Today we turn over our regularly scheduled Tuesday craft post to Donna Carrick, of Carrick Publishing, for a guest post on the art of outlining. Donna has an additional article about it on her web site. Don't miss it!

The Outline
A Weapon in the War Against Writers Block

by Donna Carrick
Carrick Publishing

When it comes to story outlines, there seem to be as many opinions as there are authors.

Some will not begin a novel until they’ve constructed a voluminous “story-tree”. Others prefer to draw a loose arc, allowing for deviations as the tale unfolds.

Still others balk at preparing even a simple set of bullet-points, believing the outline enforces perimeters that restrict the natural creative flow.

I’ve had success using several different methods, leading me to believe there are no rules, only the individual needs of each writer and each story. The level of detail required in an outline will be in direct correlation to the complexity of the novel.
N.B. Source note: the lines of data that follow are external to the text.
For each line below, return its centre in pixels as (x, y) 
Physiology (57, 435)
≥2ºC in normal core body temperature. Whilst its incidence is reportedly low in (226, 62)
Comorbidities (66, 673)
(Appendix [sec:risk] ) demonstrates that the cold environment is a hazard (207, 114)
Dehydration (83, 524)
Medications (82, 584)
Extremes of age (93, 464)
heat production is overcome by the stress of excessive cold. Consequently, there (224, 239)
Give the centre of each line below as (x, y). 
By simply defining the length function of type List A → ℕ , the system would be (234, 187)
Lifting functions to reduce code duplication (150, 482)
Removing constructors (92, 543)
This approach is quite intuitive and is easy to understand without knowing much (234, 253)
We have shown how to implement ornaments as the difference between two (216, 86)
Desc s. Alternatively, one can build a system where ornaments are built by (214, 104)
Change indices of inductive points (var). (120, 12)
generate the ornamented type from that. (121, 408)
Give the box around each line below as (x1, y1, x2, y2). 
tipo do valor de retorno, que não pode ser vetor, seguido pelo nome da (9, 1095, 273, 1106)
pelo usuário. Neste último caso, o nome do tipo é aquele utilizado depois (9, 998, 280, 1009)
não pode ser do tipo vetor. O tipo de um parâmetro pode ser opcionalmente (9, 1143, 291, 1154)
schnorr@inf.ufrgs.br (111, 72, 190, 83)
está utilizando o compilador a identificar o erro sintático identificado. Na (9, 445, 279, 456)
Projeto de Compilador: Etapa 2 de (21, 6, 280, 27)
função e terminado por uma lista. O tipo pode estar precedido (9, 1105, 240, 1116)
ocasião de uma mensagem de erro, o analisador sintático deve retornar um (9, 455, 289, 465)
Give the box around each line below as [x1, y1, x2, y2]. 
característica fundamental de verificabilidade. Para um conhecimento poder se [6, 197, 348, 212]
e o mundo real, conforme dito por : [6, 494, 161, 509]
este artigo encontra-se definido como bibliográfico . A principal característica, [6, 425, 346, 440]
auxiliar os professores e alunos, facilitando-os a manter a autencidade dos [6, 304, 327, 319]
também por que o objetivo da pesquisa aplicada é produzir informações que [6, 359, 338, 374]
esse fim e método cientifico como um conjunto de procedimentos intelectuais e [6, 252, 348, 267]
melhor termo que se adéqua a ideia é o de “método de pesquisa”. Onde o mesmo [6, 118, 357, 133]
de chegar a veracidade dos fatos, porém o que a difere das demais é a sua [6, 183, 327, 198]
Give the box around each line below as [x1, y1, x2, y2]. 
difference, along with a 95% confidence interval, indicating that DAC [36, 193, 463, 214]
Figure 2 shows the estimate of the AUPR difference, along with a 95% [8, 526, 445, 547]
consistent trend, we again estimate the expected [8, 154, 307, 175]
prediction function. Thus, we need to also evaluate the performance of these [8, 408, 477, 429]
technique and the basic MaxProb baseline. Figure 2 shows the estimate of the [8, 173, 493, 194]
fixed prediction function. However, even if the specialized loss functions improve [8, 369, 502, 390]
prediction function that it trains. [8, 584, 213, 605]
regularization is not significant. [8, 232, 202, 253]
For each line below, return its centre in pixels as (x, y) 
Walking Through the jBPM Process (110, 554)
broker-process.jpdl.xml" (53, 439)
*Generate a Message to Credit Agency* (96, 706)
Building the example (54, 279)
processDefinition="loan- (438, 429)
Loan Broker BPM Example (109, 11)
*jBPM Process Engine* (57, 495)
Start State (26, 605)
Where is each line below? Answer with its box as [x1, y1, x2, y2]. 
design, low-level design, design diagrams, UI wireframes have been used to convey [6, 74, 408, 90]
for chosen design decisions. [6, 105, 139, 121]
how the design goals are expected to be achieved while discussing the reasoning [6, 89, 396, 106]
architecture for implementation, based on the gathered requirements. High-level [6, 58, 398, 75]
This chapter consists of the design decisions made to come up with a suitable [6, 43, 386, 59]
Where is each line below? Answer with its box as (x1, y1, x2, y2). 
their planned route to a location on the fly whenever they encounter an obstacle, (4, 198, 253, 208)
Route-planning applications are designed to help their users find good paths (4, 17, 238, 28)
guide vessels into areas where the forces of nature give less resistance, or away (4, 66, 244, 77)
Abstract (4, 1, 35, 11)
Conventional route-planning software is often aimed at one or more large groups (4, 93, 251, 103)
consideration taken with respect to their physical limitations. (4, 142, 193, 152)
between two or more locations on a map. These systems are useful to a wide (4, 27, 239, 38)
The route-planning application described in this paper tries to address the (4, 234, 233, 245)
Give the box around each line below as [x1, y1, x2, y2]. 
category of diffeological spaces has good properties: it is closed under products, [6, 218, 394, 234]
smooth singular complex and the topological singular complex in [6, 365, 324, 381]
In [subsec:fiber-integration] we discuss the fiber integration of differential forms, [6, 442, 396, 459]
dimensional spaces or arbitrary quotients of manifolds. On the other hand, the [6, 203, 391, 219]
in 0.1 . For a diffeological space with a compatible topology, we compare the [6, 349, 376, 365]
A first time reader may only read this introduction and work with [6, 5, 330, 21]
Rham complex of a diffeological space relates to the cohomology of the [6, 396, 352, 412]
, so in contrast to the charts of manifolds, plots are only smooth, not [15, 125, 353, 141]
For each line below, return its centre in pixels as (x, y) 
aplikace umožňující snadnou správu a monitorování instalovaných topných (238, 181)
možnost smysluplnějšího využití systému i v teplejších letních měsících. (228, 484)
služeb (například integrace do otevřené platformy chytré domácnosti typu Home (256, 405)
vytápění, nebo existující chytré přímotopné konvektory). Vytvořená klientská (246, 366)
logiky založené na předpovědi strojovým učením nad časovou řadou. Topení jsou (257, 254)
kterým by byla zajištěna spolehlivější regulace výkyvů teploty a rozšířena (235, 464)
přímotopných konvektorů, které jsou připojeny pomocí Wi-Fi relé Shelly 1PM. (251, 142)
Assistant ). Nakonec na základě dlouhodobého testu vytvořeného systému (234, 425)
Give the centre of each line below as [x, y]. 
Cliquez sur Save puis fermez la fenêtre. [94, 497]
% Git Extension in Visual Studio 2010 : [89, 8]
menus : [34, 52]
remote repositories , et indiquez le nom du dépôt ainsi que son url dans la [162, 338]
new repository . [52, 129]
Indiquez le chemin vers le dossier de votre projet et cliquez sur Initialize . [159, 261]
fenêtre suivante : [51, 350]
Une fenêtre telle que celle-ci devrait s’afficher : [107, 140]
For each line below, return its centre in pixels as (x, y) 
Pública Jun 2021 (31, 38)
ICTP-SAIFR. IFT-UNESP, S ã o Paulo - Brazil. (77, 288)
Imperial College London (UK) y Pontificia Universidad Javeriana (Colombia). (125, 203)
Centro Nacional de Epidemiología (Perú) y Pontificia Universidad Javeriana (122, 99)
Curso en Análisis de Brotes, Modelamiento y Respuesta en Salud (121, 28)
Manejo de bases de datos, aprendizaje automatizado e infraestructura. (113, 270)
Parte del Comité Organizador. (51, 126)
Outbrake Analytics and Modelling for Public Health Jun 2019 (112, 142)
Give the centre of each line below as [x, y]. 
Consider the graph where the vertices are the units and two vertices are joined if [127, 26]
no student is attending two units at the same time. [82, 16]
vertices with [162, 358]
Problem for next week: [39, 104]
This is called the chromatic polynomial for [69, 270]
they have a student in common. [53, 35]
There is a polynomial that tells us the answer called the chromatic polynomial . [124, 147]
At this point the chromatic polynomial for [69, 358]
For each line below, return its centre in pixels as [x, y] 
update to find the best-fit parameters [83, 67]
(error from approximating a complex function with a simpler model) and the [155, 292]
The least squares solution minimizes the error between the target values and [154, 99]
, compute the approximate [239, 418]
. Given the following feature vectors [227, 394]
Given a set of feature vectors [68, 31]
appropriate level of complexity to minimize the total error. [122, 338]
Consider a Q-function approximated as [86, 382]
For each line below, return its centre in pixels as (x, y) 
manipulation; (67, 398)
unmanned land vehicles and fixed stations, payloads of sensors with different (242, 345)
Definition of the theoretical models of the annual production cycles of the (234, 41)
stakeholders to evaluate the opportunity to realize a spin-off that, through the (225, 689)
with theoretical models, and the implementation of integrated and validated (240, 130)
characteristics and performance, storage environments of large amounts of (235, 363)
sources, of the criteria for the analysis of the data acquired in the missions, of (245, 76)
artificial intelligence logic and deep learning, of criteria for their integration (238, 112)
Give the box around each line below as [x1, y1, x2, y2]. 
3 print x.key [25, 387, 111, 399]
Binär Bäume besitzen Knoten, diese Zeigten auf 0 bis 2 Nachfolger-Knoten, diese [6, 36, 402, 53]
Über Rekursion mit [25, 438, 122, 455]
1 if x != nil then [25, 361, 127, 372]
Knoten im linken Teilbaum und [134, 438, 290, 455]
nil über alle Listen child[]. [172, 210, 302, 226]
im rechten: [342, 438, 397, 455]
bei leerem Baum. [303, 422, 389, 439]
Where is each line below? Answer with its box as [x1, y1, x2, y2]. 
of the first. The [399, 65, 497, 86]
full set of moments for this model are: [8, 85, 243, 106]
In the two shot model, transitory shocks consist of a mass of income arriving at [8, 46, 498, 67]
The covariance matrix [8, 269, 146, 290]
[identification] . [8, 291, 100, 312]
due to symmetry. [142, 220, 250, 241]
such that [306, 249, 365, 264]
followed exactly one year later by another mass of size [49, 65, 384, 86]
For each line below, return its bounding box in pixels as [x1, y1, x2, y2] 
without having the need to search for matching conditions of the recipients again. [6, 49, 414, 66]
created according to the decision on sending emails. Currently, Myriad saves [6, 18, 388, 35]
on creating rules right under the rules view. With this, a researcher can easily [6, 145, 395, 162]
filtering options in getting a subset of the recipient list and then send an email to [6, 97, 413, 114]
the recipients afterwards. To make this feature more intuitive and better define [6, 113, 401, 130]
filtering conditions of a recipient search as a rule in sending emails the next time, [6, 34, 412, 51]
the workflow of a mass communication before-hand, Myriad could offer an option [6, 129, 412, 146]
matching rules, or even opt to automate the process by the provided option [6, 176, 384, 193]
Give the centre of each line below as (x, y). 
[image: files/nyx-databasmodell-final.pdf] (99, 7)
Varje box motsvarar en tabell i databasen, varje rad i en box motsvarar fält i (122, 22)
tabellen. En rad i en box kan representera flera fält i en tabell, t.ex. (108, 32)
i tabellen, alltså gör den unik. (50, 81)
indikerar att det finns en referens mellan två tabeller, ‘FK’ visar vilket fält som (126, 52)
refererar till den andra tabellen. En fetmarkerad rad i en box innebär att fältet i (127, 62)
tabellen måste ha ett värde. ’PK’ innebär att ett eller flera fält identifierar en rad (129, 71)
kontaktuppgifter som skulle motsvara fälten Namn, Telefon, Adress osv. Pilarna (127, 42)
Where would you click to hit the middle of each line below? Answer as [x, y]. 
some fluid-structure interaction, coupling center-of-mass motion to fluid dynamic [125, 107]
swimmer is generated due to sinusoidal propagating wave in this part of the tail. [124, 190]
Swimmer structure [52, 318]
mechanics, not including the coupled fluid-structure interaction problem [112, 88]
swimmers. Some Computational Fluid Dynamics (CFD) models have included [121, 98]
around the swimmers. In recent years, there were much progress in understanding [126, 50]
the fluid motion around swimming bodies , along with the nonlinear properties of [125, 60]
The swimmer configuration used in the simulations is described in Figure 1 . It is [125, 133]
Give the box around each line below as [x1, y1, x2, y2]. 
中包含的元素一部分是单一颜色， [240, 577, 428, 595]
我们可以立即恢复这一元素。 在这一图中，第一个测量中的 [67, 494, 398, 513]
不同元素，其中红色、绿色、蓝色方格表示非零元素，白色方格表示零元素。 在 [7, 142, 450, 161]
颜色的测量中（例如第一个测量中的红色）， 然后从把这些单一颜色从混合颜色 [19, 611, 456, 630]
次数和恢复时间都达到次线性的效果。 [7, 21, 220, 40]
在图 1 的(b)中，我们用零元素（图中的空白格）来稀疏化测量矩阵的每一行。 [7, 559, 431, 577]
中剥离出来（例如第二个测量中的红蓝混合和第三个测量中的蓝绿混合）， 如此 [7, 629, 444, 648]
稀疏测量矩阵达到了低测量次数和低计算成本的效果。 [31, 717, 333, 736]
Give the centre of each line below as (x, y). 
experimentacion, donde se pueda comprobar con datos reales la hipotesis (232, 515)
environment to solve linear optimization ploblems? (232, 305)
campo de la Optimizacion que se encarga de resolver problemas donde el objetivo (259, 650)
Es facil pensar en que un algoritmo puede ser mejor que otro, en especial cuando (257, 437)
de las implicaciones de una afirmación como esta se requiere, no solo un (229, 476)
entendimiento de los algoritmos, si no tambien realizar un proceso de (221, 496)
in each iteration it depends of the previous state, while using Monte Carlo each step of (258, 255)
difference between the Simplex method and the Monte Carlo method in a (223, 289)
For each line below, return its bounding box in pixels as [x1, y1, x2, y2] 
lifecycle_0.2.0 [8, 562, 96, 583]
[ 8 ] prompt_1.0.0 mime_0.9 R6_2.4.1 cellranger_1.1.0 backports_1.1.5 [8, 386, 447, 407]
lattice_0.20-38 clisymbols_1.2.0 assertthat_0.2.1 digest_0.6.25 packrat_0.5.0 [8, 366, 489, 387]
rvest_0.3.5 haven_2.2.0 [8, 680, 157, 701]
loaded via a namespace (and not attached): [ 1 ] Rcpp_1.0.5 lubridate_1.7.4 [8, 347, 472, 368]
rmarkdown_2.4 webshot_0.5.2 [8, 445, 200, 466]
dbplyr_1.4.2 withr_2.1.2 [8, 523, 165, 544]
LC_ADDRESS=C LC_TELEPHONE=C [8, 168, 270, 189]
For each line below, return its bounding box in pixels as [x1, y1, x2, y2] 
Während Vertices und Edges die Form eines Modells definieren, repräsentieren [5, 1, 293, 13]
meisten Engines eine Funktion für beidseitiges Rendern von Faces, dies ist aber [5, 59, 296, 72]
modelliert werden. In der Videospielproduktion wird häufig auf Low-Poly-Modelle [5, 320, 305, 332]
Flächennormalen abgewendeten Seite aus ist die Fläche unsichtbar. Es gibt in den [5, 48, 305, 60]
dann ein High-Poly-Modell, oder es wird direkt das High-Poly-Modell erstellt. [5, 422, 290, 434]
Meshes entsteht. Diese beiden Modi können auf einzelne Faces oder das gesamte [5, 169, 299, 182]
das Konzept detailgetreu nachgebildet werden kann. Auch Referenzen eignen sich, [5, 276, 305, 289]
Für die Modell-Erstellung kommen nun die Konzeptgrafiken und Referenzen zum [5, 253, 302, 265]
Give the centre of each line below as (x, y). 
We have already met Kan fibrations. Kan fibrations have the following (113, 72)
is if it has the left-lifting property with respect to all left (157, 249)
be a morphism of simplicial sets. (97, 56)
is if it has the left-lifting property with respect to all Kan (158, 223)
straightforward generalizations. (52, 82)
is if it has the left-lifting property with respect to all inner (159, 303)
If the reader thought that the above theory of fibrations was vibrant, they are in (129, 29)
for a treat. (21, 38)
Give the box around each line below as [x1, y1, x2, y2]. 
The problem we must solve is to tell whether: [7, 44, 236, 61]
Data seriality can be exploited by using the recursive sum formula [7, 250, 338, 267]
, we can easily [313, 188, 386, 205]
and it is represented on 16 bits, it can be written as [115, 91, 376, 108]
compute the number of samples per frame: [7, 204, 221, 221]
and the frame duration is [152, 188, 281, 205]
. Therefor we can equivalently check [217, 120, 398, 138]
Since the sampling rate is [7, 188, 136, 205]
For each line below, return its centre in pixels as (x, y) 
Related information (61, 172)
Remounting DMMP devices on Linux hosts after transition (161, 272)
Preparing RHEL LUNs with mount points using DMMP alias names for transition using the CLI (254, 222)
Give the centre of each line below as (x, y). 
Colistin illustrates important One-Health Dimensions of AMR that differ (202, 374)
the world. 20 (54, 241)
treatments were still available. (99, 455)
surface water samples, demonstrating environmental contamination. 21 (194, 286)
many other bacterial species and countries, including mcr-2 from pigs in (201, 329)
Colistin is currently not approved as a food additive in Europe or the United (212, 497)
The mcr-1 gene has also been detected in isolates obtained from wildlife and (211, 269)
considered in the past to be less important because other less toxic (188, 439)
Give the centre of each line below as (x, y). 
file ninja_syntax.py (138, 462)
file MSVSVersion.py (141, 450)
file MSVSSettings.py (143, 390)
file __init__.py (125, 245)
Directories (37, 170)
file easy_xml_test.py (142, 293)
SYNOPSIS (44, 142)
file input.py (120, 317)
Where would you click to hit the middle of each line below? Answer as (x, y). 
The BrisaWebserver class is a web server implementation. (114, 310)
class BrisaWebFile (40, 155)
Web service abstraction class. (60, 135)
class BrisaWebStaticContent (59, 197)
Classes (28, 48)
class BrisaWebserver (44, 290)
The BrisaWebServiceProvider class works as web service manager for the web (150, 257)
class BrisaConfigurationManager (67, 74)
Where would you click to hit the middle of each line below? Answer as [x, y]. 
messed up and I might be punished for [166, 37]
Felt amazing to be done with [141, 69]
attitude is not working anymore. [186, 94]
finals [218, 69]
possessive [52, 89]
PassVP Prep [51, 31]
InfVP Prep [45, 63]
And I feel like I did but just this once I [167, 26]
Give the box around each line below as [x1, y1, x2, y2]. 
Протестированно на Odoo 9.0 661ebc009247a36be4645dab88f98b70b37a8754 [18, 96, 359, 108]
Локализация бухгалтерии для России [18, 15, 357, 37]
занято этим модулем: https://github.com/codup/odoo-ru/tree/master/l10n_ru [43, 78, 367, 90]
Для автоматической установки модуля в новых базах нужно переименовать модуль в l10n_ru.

When I wrote The Noon God, words flowed organically from my mind to the keyboard in a series of sittings. I knew the story in entirety before I began. Even though I didn’t scribble a single word in preparation, I’d spent the better part of two years becoming familiar with my characters, their family ties and their conflicts.

By the time I started writing, an outline would have been redundant. The Noon God was already fully constructed. Not once did I deviate from the original story line.

Gold And Fishes was an entirely different matter. Because of the nature of the story and the sensitivity of the subject matter (almost 300,000 lost in the Southeast Asia Boxing Day tsunami of 2004) it was imperative to remain true to the events of that disaster. To ask less of myself would have been to disrespect the very real victims and their families.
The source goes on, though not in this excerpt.